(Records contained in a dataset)
_ _ _ _

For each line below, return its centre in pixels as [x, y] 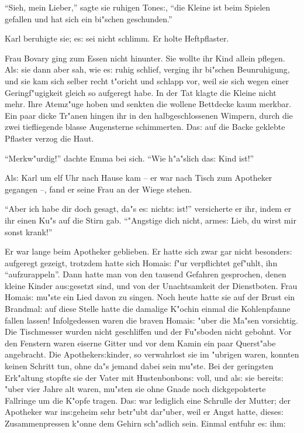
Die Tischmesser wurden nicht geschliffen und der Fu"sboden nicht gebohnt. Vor [148, 331]
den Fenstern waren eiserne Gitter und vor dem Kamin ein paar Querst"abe [140, 343]
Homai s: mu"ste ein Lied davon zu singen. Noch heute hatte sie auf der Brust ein [150, 297]
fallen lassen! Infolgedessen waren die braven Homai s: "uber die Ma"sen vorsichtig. [151, 320]
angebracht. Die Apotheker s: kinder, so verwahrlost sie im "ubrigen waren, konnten [152, 354]
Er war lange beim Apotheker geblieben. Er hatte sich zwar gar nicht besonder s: [148, 251]
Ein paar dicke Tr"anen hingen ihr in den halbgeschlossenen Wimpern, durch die [149, 115]
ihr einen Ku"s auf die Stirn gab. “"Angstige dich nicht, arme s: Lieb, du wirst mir [151, 220]
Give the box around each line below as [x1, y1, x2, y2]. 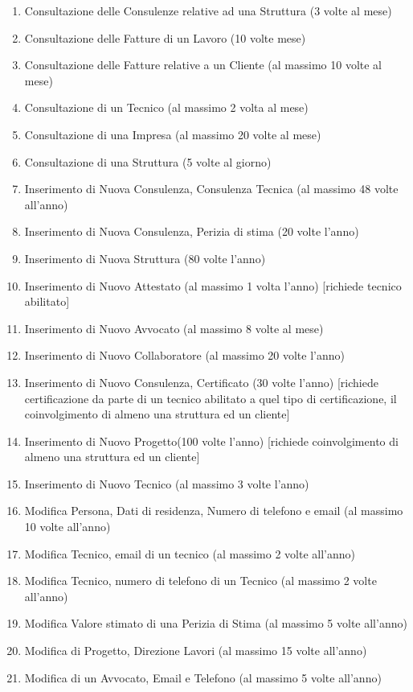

_ _ _ _

■ What to do
Retype exactly the lines from the line containing "mir [151, 220]" through the end of the entries above, including both ends, and leave every picture out.

■ Written response
ihr einen Ku"s auf die Stirn gab. “"Angstige dich nicht, arme s: Lieb, du wirst mir [151, 220]
Give the box around each line below as [x1, y1, x2, y2]. 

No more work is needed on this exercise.